Specific embodiment
In order to make the objectives, technical solutions, and advantages of the present invention clearer, with reference to the accompanying drawings and embodiments, right
The present invention is further elaborated, it should be understood that and the specific embodiments described herein are merely illustrative of the present invention, and
It is not used in the restriction present invention.
As shown in Figure 1, the embodiment of the present invention provides a kind of lane sideline extraction method based on laser point cloud, it is described
Lane sideline extraction method based on laser point cloud the following steps are included:
S1, the three-dimensional laser point cloud that information of road surface is acquired by traverse measurement vehicle, and laser point cloud data is read out;
Points are less than threshold value points by S2, the set that the laser point cloud is divided into varying strength according to reflected intensity
Set is filtered, and carries out clustering to set, obtains active strength set;
S3, connectivity identification is carried out to the laser point cloud point in active strength set, finds the laser that line feature is presented
The linear connection subset of point cloud point;
S4, judge whether each linear connection subset is same line packetized elementary, and by the threadiness with same line packetized elementary
Connection subset is merged;
S5, the traverse measurement vehicle driving trace in conjunction with same position carry out lane line to fused linear connection subset
Identification.
The clustering is mainly clustered and is filtered to the point in cloud according to the reflected intensity of laser point, thus
It would be impossible to provide strength type to be selected as noise remove, and for the identification of subsequent lane line there are the point cloud of linear element,
Specific steps are as shown in Figure 2:
The step S2 include it is following step by step;
S21, the laser point cloud is divided by multiple and different intensity set according to reflected intensity;
S22, setting threshold value are counted, and the points of each intensity set and threshold value points are compared, if intensity set
Points less than threshold value count, then delete the intensity set, remaining strength set is combined into active strength set;
All active strength set are carried out clustering according to cluster intensity threshold by S23, setting cluster intensity threshold,
Until the reflected intensity of laser point cloud is respectively less than cluster intensity threshold in each active strength set;
S24, setting cluster threshold value points, by the active strength set after progress clustering, points are less than cluster threshold
The active strength set of value points is deleted.

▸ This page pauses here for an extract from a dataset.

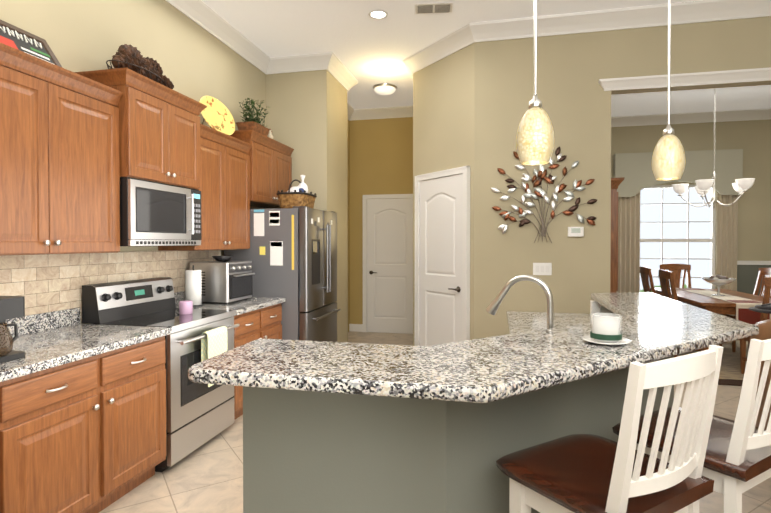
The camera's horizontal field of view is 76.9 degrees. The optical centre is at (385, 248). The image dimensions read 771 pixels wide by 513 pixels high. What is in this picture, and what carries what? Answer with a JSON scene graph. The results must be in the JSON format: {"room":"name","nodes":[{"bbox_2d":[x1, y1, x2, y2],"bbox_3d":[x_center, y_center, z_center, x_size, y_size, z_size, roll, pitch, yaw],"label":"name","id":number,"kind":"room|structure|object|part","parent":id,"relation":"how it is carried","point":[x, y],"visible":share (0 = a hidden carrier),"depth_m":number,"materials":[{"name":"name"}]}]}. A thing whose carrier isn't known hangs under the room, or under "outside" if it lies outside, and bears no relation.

Wherein, as shown in figure 3, the step S2 3 include it is following step by step;
S231, setting cluster intensity threshold calculate to be discriminated using all active strength set as a subclass to be discriminated
The average reflection intensity and reflected intensity mean square deviation of subclass.

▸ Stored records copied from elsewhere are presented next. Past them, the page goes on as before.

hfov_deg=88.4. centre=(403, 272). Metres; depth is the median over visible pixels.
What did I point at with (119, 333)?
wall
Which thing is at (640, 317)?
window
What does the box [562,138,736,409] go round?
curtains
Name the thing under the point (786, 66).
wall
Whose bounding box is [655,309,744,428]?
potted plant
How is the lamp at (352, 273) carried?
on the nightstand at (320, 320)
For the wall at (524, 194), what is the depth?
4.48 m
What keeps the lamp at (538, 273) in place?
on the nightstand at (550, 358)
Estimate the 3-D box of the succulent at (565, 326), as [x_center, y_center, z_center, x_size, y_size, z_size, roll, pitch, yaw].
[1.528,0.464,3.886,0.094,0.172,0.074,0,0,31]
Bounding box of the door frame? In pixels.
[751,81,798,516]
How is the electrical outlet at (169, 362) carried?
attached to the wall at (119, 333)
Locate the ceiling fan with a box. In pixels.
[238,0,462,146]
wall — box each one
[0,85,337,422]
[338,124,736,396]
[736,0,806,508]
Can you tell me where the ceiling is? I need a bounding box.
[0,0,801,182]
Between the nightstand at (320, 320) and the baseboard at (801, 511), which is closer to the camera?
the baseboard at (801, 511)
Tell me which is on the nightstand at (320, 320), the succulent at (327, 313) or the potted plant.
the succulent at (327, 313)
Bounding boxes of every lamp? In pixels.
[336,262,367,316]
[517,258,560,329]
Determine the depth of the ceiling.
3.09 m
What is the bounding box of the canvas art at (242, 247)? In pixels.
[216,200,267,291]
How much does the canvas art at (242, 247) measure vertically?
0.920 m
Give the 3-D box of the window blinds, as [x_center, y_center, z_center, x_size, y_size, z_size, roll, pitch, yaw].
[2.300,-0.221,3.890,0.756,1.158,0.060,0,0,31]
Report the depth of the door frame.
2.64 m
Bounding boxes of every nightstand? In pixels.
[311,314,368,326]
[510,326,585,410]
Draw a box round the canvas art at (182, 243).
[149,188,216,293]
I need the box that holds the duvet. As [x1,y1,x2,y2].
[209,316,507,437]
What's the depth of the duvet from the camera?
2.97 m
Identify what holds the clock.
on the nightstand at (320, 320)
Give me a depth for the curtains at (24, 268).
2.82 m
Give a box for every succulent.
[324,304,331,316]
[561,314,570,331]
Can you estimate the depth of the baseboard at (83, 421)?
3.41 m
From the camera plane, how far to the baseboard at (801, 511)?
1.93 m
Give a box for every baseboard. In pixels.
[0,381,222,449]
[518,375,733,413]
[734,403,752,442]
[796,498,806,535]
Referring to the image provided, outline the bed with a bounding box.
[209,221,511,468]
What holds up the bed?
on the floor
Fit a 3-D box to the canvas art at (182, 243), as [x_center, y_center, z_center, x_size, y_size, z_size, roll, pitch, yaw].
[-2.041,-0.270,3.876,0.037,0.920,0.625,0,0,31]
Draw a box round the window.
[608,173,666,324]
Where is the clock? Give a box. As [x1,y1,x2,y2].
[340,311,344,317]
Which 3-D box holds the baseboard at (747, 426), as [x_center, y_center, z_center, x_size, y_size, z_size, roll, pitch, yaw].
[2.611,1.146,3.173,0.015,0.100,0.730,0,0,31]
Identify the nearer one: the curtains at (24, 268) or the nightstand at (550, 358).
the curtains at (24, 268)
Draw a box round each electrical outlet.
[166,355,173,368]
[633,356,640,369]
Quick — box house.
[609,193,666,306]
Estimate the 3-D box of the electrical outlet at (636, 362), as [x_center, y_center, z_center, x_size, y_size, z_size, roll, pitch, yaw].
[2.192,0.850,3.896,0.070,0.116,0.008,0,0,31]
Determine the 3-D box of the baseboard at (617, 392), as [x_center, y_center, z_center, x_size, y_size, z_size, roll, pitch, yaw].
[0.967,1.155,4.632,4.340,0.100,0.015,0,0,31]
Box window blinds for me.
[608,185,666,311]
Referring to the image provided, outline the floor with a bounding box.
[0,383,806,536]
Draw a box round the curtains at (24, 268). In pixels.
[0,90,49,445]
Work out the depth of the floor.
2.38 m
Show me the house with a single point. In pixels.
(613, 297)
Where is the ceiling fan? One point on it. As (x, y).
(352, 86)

If the reflected intensity mean square deviation of S232, subclass to be discriminated is greater than cluster intensity threshold, will be in subclass to be discriminated
Point according to reflected intensity distance center, and with the left and right one reflected intensity mean square deviation in interval of reflected intensity distance center
Subclass to be identified is divided into three subclasses by the rule of three point distances;
If the mean square deviation of the reflected intensity of S233, subclass to be discriminated is less than cluster intensity threshold, the subclass to be discriminated
Complete cluster;
S234, intensity threshold is clustered up to the reflected intensity of all subclasses to be discriminated is respectively less than.

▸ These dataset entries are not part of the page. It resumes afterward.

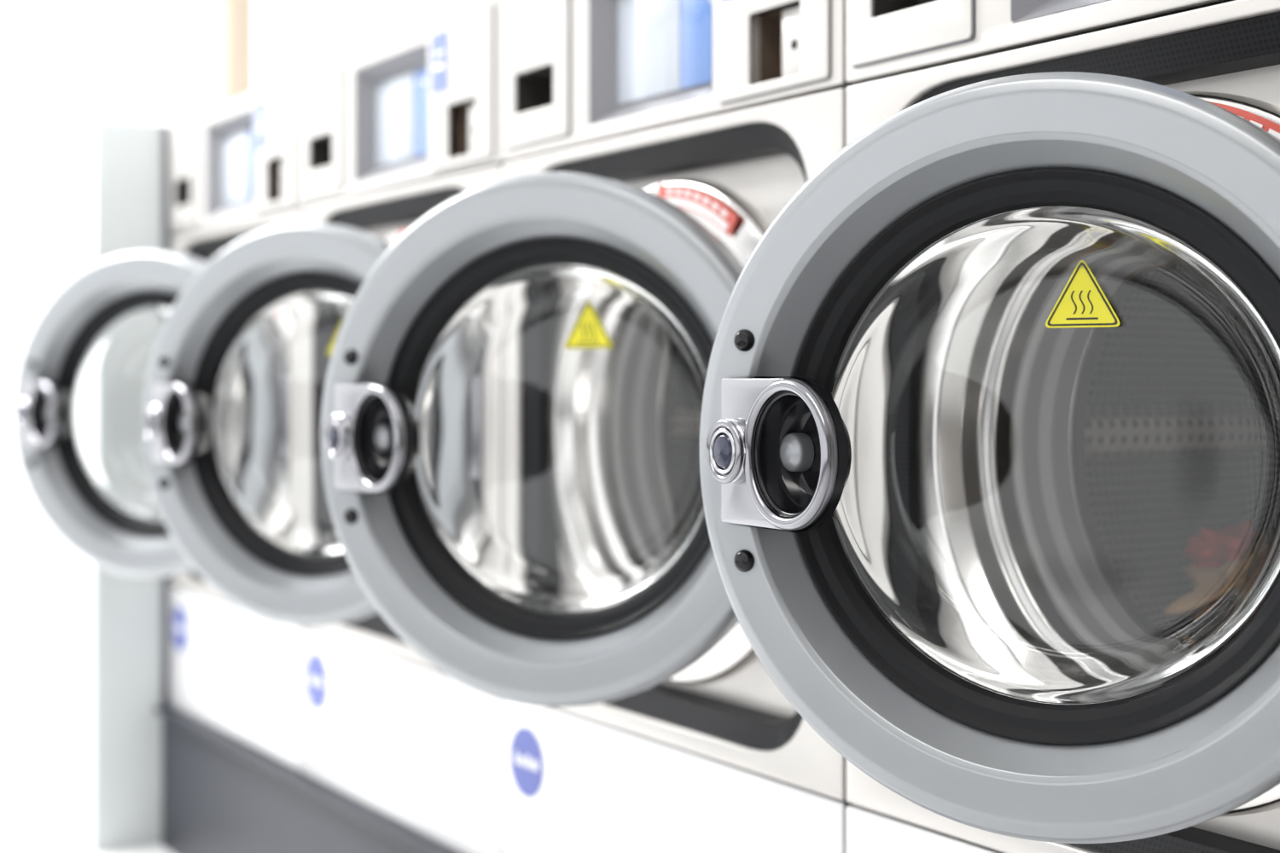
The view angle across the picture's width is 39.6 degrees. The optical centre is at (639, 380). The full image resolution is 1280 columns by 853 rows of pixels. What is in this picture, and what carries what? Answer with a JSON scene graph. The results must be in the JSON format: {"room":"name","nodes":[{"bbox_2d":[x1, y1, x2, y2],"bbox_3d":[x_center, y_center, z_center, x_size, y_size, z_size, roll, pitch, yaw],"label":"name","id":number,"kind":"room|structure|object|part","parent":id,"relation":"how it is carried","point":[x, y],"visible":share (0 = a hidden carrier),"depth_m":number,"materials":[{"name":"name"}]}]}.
{"room":"laundry","nodes":[
{"label":"laundry","id":0,"kind":"room"},
{"bbox_2d":[0,598,171,852],"bbox_3d":[-1.528,0.935,1.994,4.200,0.050,10.200,0,0,-32],"label":"floor","id":1,"kind":"structure","parent":0,"point":[45,643],"depth_m":4.64,"materials":[{"name":"white tile"}]},
{"bbox_2d":[90,119,175,852],"bbox_3d":[-0.692,0.203,3.662,0.860,1.413,0.038,0,0,-32],"label":"partition panel","id":2,"kind":"object","parent":1,"relation":"on","point":[126,730],"visible":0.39,"depth_m":3.45,"materials":[{"name":"grey"}]},
{"bbox_2d":[161,125,168,704],"bbox_3d":[-0.930,0.068,3.484,0.012,1.135,0.010,0,0,-32],"label":"trim","id":3,"kind":"structure","parent":2,"relation":"attached to","point":[165,129],"depth_m":3.48,"materials":[{"name":"grey plastic"}]},
{"bbox_2d":[13,73,308,771],"bbox_3d":[-0.571,0.068,3.284,1.063,1.135,0.708,0,0,-32],"label":"washing machine","id":4,"kind":"object","parent":1,"relation":"on","point":[235,165],"visible":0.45,"depth_m":3.13,"materials":[{"name":"white metal"}]},
{"bbox_3d":[-1.042,0.058,3.082,0.006,0.115,0.150,0,0,-40],"label":"handle plate","id":5,"kind":"part","parent":4,"relation":"part of","materials":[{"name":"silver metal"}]},
{"bbox_3d":[-1.031,0.058,3.107,0.017,0.030,0.030,0,0,-40],"label":"handle lever","id":6,"kind":"part","parent":4,"relation":"part of","materials":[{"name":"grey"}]},
{"bbox_2d":[34,388,69,440],"bbox_3d":[-1.017,0.058,3.079,0.036,0.095,0.095,0,0,-40],"label":"door handle","id":7,"kind":"object","parent":4,"relation":"on","point":[51,404],"depth_m":3.06,"materials":[{"name":"black plastic"}]},
{"bbox_2d":[71,306,172,521],"bbox_3d":[-0.828,0.058,3.119,0.373,0.373,0.063,0,0,23],"label":"door glass","id":8,"kind":"object","parent":4,"relation":"on","point":[112,355],"depth_m":3.16,"materials":[{"name":"clear glass"}]},
{"bbox_3d":[-0.728,0.519,3.188,0.020,0.232,0.701,0,0,-32],"label":"panel","id":9,"kind":"part","parent":4,"relation":"part of","materials":[{"name":"white metal"}]},
{"bbox_3d":[-0.731,0.061,3.186,0.012,0.678,0.701,0,0,-32],"label":"panel","id":10,"kind":"part","parent":4,"relation":"part of","materials":[{"name":"silver metal"}]},
{"bbox_3d":[-0.731,-0.391,3.186,0.012,0.218,0.701,0,0,-32],"label":"control panel","id":11,"kind":"part","parent":4,"relation":"part of","materials":[{"name":"silver metal"}]},
{"bbox_2d":[218,0,255,105],"bbox_3d":[-1.122,-0.540,4.941,0.080,2.900,0.080,0,0,-32],"label":"wooden post","id":12,"kind":"object","parent":1,"relation":"on","point":[236,18],"visible":0.02,"depth_m":4.91,"materials":[{"name":"beige wood"}]},
{"bbox_2d":[154,704,459,852],"bbox_3d":[0.300,0.773,2.167,0.750,0.274,3.525,0,0,-32],"label":"plinth","id":13,"kind":"object","parent":1,"relation":"on","point":[221,794],"visible":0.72,"depth_m":3.05,"materials":[{"name":"grey metal"}]},
{"bbox_2d":[142,0,511,852],"bbox_3d":[-0.187,0.068,2.692,1.034,1.135,0.708,0,0,-32],"label":"washing machine","id":14,"kind":"object","parent":1,"relation":"on","point":[397,127],"visible":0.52,"depth_m":2.56,"materials":[{"name":"white metal"}]},
{"bbox_3d":[-0.660,0.061,2.513,0.006,0.115,0.150,0,0,-36],"label":"handle plate","id":15,"kind":"part","parent":14,"relation":"part of","materials":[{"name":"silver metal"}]},
{"bbox_3d":[-0.647,0.061,2.537,0.017,0.030,0.030,0,0,-36],"label":"handle lever","id":16,"kind":"part","parent":14,"relation":"part of","materials":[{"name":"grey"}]},
{"bbox_2d":[168,391,209,455],"bbox_3d":[-0.635,0.061,2.508,0.036,0.095,0.095,0,0,-36],"label":"door handle","id":17,"kind":"object","parent":14,"relation":"on","point":[188,411],"depth_m":2.49,"materials":[{"name":"black plastic"}]},
{"bbox_2d":[212,291,354,556],"bbox_3d":[-0.444,0.061,2.536,0.373,0.373,0.063,0,0,27],"label":"door glass","id":18,"kind":"object","parent":14,"relation":"on","point":[271,356],"depth_m":2.58,"materials":[{"name":"clear glass"}]},
{"bbox_3d":[-0.326,0.057,2.612,0.006,0.602,0.568,0,0,-32],"label":"recess plate","id":19,"kind":"part","parent":14,"relation":"part of","materials":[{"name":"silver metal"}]},
{"bbox_3d":[-0.356,0.519,2.589,0.020,0.232,0.701,0,0,-32],"label":"panel","id":20,"kind":"part","parent":14,"relation":"part of","materials":[{"name":"white metal"}]},
{"bbox_3d":[-0.359,0.061,2.587,0.012,0.678,0.701,0,0,-32],"label":"panel","id":21,"kind":"part","parent":14,"relation":"part of","materials":[{"name":"silver metal"}]},
{"bbox_3d":[-0.359,-0.391,2.587,0.012,0.218,0.701,0,0,-32],"label":"control panel","id":22,"kind":"part","parent":14,"relation":"part of","materials":[{"name":"silver metal"}]},
{"bbox_2d":[320,0,855,852],"bbox_3d":[0.182,0.068,2.091,1.041,1.135,0.708,0,0,-32],"label":"washing machine","id":23,"kind":"object","parent":1,"relation":"on","point":[513,393],"visible":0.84,"depth_m":1.93,"materials":[{"name":"white metal"}]},
{"bbox_3d":[-0.290,0.062,1.907,0.006,0.115,0.150,0,0,-37],"label":"handle plate","id":24,"kind":"part","parent":23,"relation":"part of","materials":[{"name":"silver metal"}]},
{"bbox_3d":[-0.278,0.062,1.931,0.017,0.030,0.030,0,0,-37],"label":"handle lever","id":25,"kind":"part","parent":23,"relation":"part of","materials":[{"name":"grey metal"}]},
{"bbox_2d":[354,397,419,480],"bbox_3d":[-0.266,0.062,1.903,0.036,0.095,0.095,0,0,-37],"label":"door handle","id":26,"kind":"object","parent":23,"relation":"on","point":[387,435],"depth_m":1.92,"materials":[{"name":"black plastic"}]},
{"bbox_2d":[413,264,706,612],"bbox_3d":[-0.075,0.062,1.933,0.373,0.373,0.063,0,0,26],"label":"door glass","id":27,"kind":"object","parent":23,"relation":"on","point":[557,408],"depth_m":1.95,"materials":[{"name":"clear glass"}]},
{"bbox_3d":[0.016,0.519,1.990,0.020,0.232,0.701,0,0,-32],"label":"panel","id":28,"kind":"part","parent":23,"relation":"part of","materials":[{"name":"white metal"}]},
{"bbox_3d":[0.012,0.061,1.988,0.012,0.678,0.701,0,0,-32],"label":"panel","id":29,"kind":"part","parent":23,"relation":"part of","materials":[{"name":"silver metal"}]},
{"bbox_3d":[0.012,-0.391,1.988,0.012,0.218,0.701,0,0,-32],"label":"control panel","id":30,"kind":"part","parent":23,"relation":"part of","materials":[{"name":"silver metal"}]},
{"bbox_3d":[0.045,0.057,2.013,0.006,0.602,0.568,0,0,-32],"label":"recess plate","id":31,"kind":"part","parent":23,"relation":"part of","materials":[{"name":"silver metal"}]},
{"bbox_2d":[699,0,1279,852],"bbox_3d":[0.578,0.068,1.508,0.984,1.135,0.708,0,0,-32],"label":"washing machine","id":32,"kind":"object","parent":1,"relation":"on","point":[989,427],"visible":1,"depth_m":1.37,"materials":[{"name":"white metal"}]},
{"bbox_3d":[0.105,0.056,1.362,0.006,0.115,0.150,0,0,-30],"label":"handle plate","id":33,"kind":"part","parent":32,"relation":"part of","materials":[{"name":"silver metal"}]},
{"bbox_3d":[0.120,0.056,1.385,0.017,0.030,0.030,0,0,-30],"label":"handle lever","id":34,"kind":"part","parent":32,"relation":"part of","materials":[{"name":"grey metal"}]},
{"bbox_2d":[754,395,851,512],"bbox_3d":[0.129,0.056,1.355,0.036,0.095,0.095,0,0,-30],"label":"door handle","id":35,"kind":"object","parent":32,"relation":"on","point":[803,449],"depth_m":1.37,"materials":[{"name":"black plastic"}]},
{"bbox_3d":[0.388,0.519,1.391,0.020,0.232,0.701,0,0,-32],"label":"panel","id":36,"kind":"part","parent":32,"relation":"part of","materials":[{"name":"white metal"}]},
{"bbox_3d":[0.384,-0.391,1.389,0.012,0.218,0.701,0,0,-32],"label":"control panel","id":37,"kind":"part","parent":32,"relation":"part of","materials":[{"name":"silver metal"}]},
{"bbox_2d":[830,206,1279,704],"bbox_3d":[0.322,0.056,1.361,0.373,0.373,0.063,0,0,33],"label":"door glass","id":38,"kind":"object","parent":32,"relation":"on","point":[1062,423],"depth_m":1.38,"materials":[{"name":"clear glass"}]},
{"bbox_3d":[0.417,0.057,1.414,0.006,0.602,0.568,0,0,-32],"label":"recess plate","id":39,"kind":"part","parent":32,"relation":"part of","materials":[{"name":"silver metal"}]},
{"bbox_2d":[58,0,480,611],"bbox_3d":[0.298,-0.540,3.128,0.100,2.900,10.200,0,0,-32],"label":"wall","id":40,"kind":"structure","parent":0,"point":[150,61],"depth_m":6.31,"materials":[{"name":"white paint"}]}
]}

Specifically, successively traversing all the points, and strong according to the reflection of point in the laser point cloud data obtained according to step S1
Angle value classifies to the point in cloud, is denoted as PCi, i=1,2 ..., n, wherein reflected intensity class PCiThe reflection of middle all the points
Intensity is identical.Remember reflected intensity class PCiIn points beAll points are Num in laser point cloud0。
Traverse reflected intensity class PCi, i=1,2 ..., n, if PCiIn pointsLess than threshold value points MIN_PT_
(MIN_PT_NUM is used to describe to constitute the noise reflection point number of road element expression to NUM, is a lesser numerical value threshold
Value, such as, but not limited to 100), then deletes the PCiIn all the points, and adjust point Yun to be processed and always count
Setting cluster intensity threshold CLUSTER__INV, using all active strength set as a subclass to be discriminated, meter
Calculate the average reflection intensity AVG_INV and reflected intensity mean square deviation STDEV_INV of subclass to be discriminated.
If the mean square deviation of the reflected intensity of subclass to be discriminated, which is greater than, clusters intensity threshold, i.e. STDEV_INV >
CLUSTER__INV.Then by the point in subclass to be discriminated according to reflected intensity distance AVG_INV-STDEV_INV, AVG_INV,
AVG_INV+STDEV_INV nearest principle, by subclass to be identified be divided into left (AVG_INV-STDEV_INV), in (AVG_
INV), right (AVG_INV+STDEV_INV) three subclasses.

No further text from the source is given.